Space-time patterns of criminal offences

Nicky Best, Sylvia Richardson, Philip Li

We are collaborating with Prof Bob Haining (Department of Geography, Cambridge University) to apply our spatio-temporal small area estimation methods to the analysis of space-time patterns of criminal offences in Cambridgeshire. Available data include information on offences (crime type, date, time, postcode) and offenders (when known), plus relevant socio-economic area level covariates. We will investigate how stable patterns are and whether there is evidence of repeat victimisation and “spatial” repeat victimisation (where an offence such as burglary does not occur in the same household but within some radius). In addition, we will try to detect sudden increases in the crime activities by modelling space-time interactions.

Longitundinal studies of ageing-related changes in cognition and health

Nicky Best, Sylvia Richardson, Jassy Molitor

We are collaborating with Prof Scott Hofer (Oregon State University), who is director of the IALSA international collaborative research network on longitudinal studies of ageing, to apply our methods for generalized evidence synthesis to study ageing-related changes in cognition and health. The IALSA network has access to 25 existing longitudinal studies on ageing, with the direct involvement of many of the original principal investigators and their research teams. These studies span twelve countries and represent a total sample size of approximately 70,000 individual aged between 18 and 100. A key objective of the IALSA programme of research is to identify processes of change other than chronological age that account for population and individual-level cognitive change.

Electoral Behaviour

Nicky Best, Sylvia Richardson, Jane Key

We are collaborating Dr Steve Fisher (Department of Sociology, Oxford University) to apply the hierarchical related regression (HRR) methods developed as part of the BIAS I research programme to two connected questions relating to voting behaviour.

Ethnicity and Vote Choice

The vote choice of ethnic minorities in Britain is hard to estimate with opinion polls, or even with the British Election Study (BES) surveys because the sample sizes are too small to yield sufficient numbers of ethnic minorities. The 1997 BES ethnic minority booster sample showed that ethnic minorities were all much more likely to vote Labour than the white majority in Britain. Since then the issue of ethnicity has become more significant in British politics, especially following the 2003 invasion of Iraq. The 2005 election may well have seen a dramatic change in the tendency of ethnic minorities, and particularly Muslims, to vote for Labour. However it is difficult to say by how much minority vote choice changed between 2001 and 2005, or indeed whether there was a change, due to the small sample sizes in the BES surveys for those years.
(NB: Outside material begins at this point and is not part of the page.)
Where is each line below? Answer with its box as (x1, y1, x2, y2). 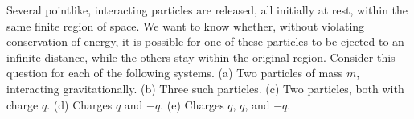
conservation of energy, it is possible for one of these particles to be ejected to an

We are using HRR models to combine the individual level BES data with aggregate census data, which includes ethnicity and religion, plus election results for parliamentary constituencies, to improve estimates of the strength of association between ethnicity and vote for the 2001 and 2005 general elections and thereby assess the extent to which there was a realignment of British ethnic minorities away from Labour.

Class Voting

There is a substantial literature on the extent to which electoral politics is structured by competition between social classes. In Britain it is clear from the British Election Studies (BES) conducted since 1964 that there has been a decline in class voting, but it is not clear whether this is due to long term changes in the nature of the electorate, or contingent political factors that happen to have occurred in recent elections, most especially the similarity in policies offered by the main political parties. The measurement of the association between class and vote is important for this debate. Estimates have thus far been based entirely on individual level survey data, especially from the BES, but there are reasonable concerns about the reliability of these estimates due to small sample sizes (~2000) in the survey data. We are again using HRR models to combine BES data with aggregate census data and election results for parliamentary constituencies to improve estimates of the strength of association between class and vote for each election and thereby assess the pattern of change more accurately.